Owen and Claire ignore the authorities to travel to Malta to retrieve Maisie only to run into a benevolent pilot Kayla Watts (DeWanda Wise of The Harder They Fall) and new laser-guided hybrid velociraptors sicced on them by lavish dinosaur smuggler Soyona Santos (Dichen Lachman of Severance). Concurrently, Jurassic Park original Dr. Ellie Sattler finds herself investigating BioSyn’s link to a rampant swarm of prehistoric locusts that threaten Earth’s agricultural system to the point where she enlists the help of Dr. Allen Grant (Sam Neill). Their old friend Dr. Ian Malcolm (Jeff Goldblum) plays the inside man at BioSyn to sneak the scientists in as guests.

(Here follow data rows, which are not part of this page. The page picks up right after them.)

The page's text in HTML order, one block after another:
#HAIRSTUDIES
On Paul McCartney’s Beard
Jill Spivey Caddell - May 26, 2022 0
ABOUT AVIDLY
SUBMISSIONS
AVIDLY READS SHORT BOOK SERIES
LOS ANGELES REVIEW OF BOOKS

When Allen and Ellie reach the restricted levels to discover Maisie and the baby raptor in their locust investigation, all while Owen, Claire, and Kayla try to break in from the outside. The messes have now swirled together. All the while, the new and name-dropped bigger, newer, and deadlier dinosaurs stomping after and hunting any human dangled in their paths are sideline for human chases and the white noise yawn of the locust subplot. Typical to blockbusters that force action for the sake of action, the number of wild and inane pitfalls from all of these dopey pursuits add up quickly.

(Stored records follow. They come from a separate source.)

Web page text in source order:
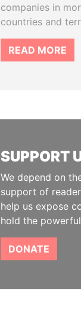
companies in
countries and
READ MORE
SUPPORT
We depend on
support of
help us expose
hold the
DONATE
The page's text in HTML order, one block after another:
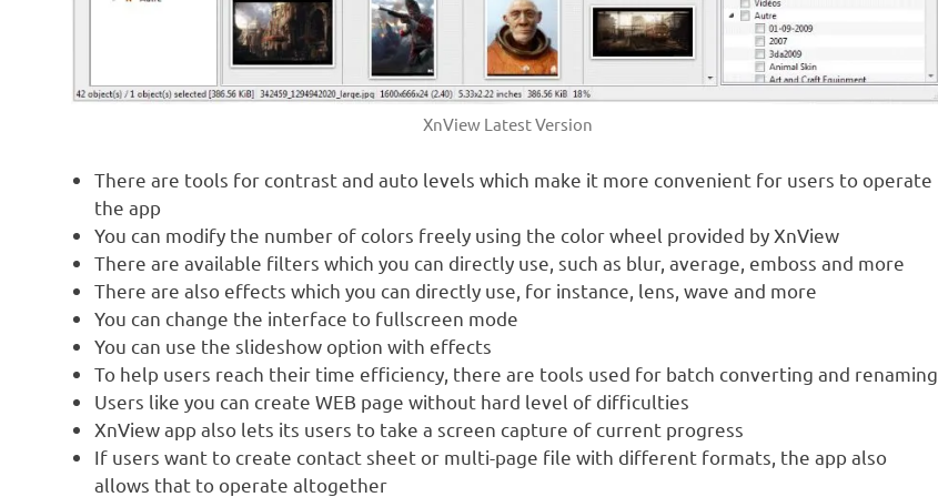
XnView Latest Version
There are tools for contrast and auto levels which make it more convenient for users to operate
the app
You can modify the number of colors freely using the color wheel provided by XnView
There are available filters which you can directly use, such as blur, average, emboss and more
There are also effects which you can directly use, for instance, lens, wave and more
You can change the interface to fullscreen mode
You can use the slideshow option with effects
To help users reach their time efficiency, there are tools used for batch converting and renaming
Users like you can create WEB page without hard level of difficulties
XnView app also lets its users to take a screen capture of current progress
If users want to create contact sheet or multi-page file with different formats, the app also
allows that to operate altogether

Admittedly, there are a few crossover moments between the popular cast members of the two trilogies that have their dream fulfillment charm. Seeing the undaunted Ellie and Claire team up to beat down some bugs is a welcome yet minor treat for the Strong Female Characters crowd. Likewise, when Maisie and Allen follow the lead of our favorite raptor wrangler Owen to put forth that same famous pose of an outstretched hand of heeling dominance, the giddiness is measurable. Earnest themes of people depending on each other and how replicas attempt to match originals become more heavy-handed than genuine.
No matter, we’re back to the chases and mess because the buildup to those moments come from preposterous flimsiness on screenplay paper towels that is not strong enough to make those mini-climaxes matter. That silly, heroic, and memed-to-death hand only works in the movies. Real-life beastial adversity bites that wannabe hand of bravery right off. Get back to that tangible carnage. The true individuals who need that stop-yourself hand are the next execs and psychotropic-enhanced aspiring screenwriters who will, against the advertised conclusion Jurassic World Dominion promises to be, feel the need to start another lucrative mess of movies. Listen to the hand and stop.

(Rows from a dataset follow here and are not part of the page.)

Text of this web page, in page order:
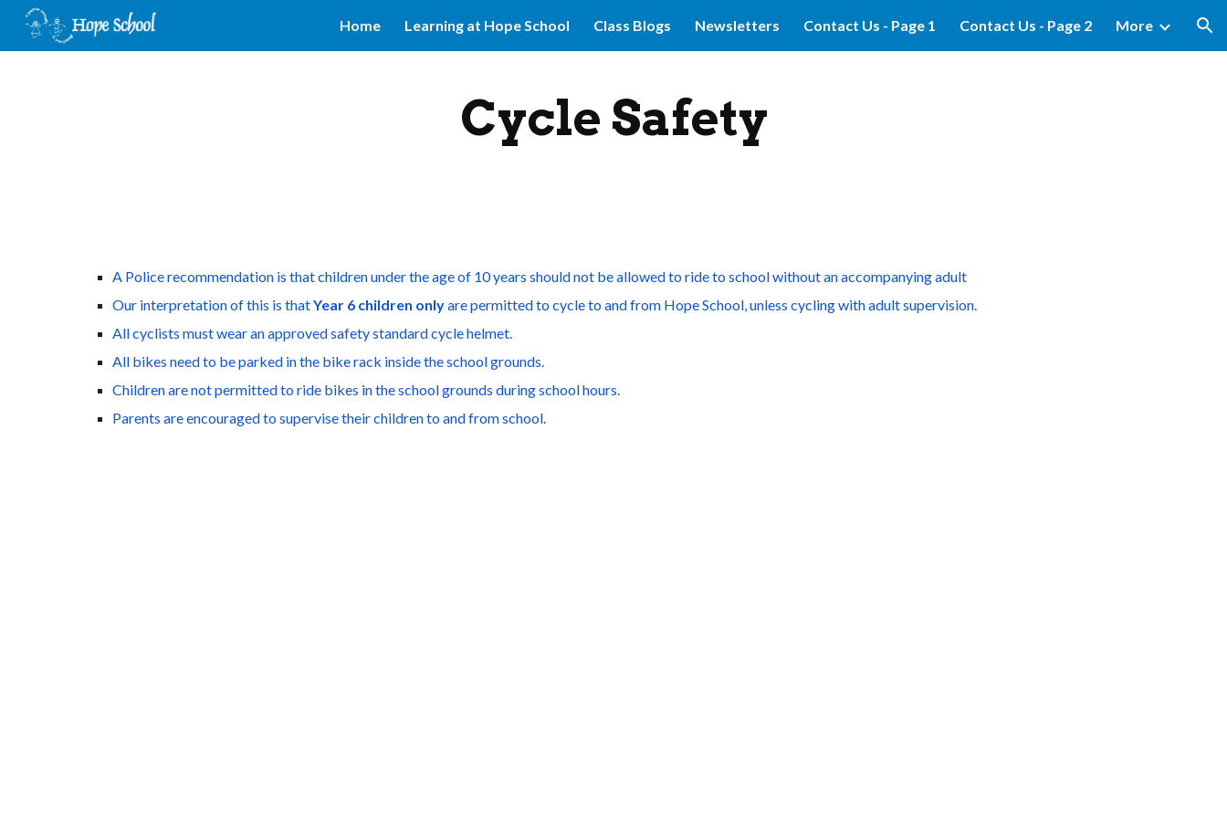
Skip to main content Skip to navigation
Home Learning at Hope School Class Blogs Newsletters Contact Us - Page 1 Contact Us - Page 2 More
Cycle Safety
A Police recommendation is that children under the age of 10 years should not be allowed to ride to school without an accompanying adult
Our interpretation of this is that Year 6 children only are permitted to cycle to and from Hope School, unless cycling with adult supervision.
All cyclists must wear an approved safety standard cycle helmet.
All bikes need to be parked in the bike rack inside the school grounds.
Children are not permitted to ride bikes in the school grounds during school hours.
Parents are encouraged to supervise their children to and from school.
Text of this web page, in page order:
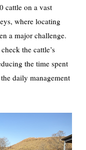
cattle on a vast
where locating
a major challenge.
the cattle’s
the time spent
daily management

LESSON #3: THERE IS NO SUCH THING AS TOTAL CONTROL– Much like the God-playing antagonist characters of the movie, no one has learned anything since 1993, both in the franchise’s movies and in the Universal Pictures writing room. Scientists are still screwing with forces they cannot control, and the big corporation everyone thinks is well-meaning shows their true, greedy colors to earn a violent comeuppance in the denouement. No smart screenwriter has broken that narrative loop to do something daring or different. When they flirt close to trying, or at least consider the notion of better paper towels, these scripts devolve back to the same spills and thrills we’ve seen over and over. Ian Malcolm said it best. It’s all “unchecked avarice.”